Bedlam: Cowboys and Sooners need a moment
Bedlam basketball has returned to relevancy.
Finally.
These past few years have been boredom when it comes to Bedlam. No sizzle. No hype. Sure, any time Oklahoma and Oklahoma State meet for an athletic competition, there’s a little added juice. But for most fans, there hasn’t been much excitement about the men’s basketball games these past few years. Neither team has been good enough to take the games to another level.
That changes Saturday.
OSU and OU are both NCAA Tournament-caliber teams. Whether they both make the field remains to be seen, but they’re at least in the hunt.
That changes the vibe.
Know what else would change the tenor of this rivalry?
A moment.
There have been so many great moments in Bedlam basketball history over the years. Just in the past few decades you can count David Little’s last-second shot that beat OSU in Stillwater in 1983, Victor Williams’ buzzer-beater (or was the shot clock expired?) that beat OU in Stillwater in 2003 and Byron Eaton’s foul on Terrell Everett (or was it really a foul?) right before the buzzer that allowed OU to escape in Norman in 2006. And who can forget OU beating OSU in 2000 in what was the final game in pre-renovation, pre-expansion Gallagher-Iba Arena? Or the night that the Sooners wore orange T-shirts to honor the Cowboys and the 10 men lost in the plane crash?

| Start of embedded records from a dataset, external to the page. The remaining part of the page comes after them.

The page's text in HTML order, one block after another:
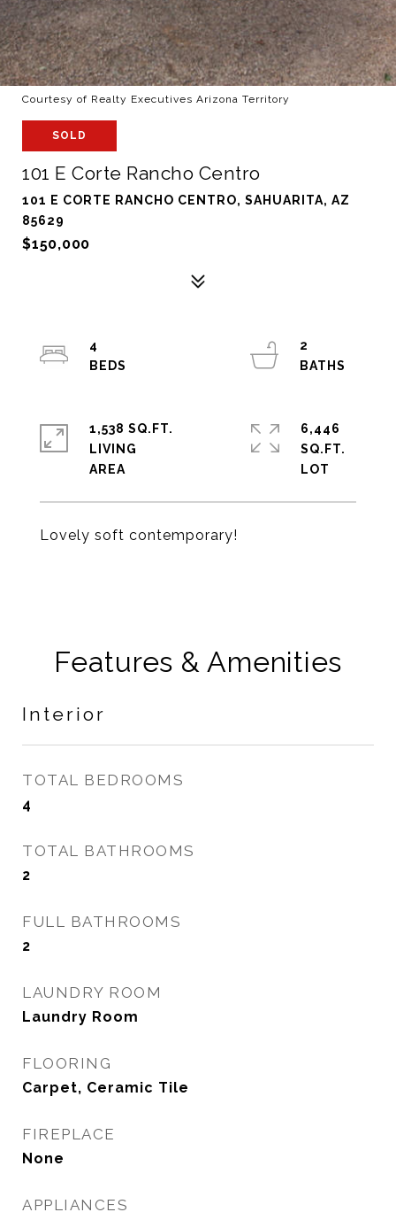
Courtesy of Realty Executives Arizona Territory
SOLD
101 E Corte Rancho Centro
101 E CORTE RANCHO CENTRO, SAHUARITA, AZ
85629
$150,000
Lovely soft contemporary!
4
2
1,538 SQ.FT.
LIVING
6,446
SQ.FT.
Features & Amenities
Interior
TOTAL BEDROOMS
4
TOTAL BATHROOMS
2
FULL BATHROOMS
2
LAUNDRY ROOM
Laundry Room
FLOORING
Carpet, Ceramic Tile
FIREPLACE
None
APPLIANCES

And then there was the craziest Bedlam of them all — the game between the Cowboys and the Sooners at the 2009 Big 12 Tournament in Oklahoma City.
I was across the street that night from what was then the Ford Center covering the Big 12 women’s tournament at the Cox Convention Center, but I could almost feel the ground shake. It happened that the arena was split nearly evenly between Cowboy and Sooner fans, so no matter what happened, the arena would be buzzing. The Sooners would make a play, and the crimson-clad fans would go berserk while the orange-clad ones fell silent. But then the Cowboys would make a play, and the OU fans would pipe down and the OSU fans would crank up.
The noise was constant, and the volume was loud.
“I remember it being split in half, orange and red,” Cowboy coach Travis Ford said. “I remember it being a tremendous atmosphere.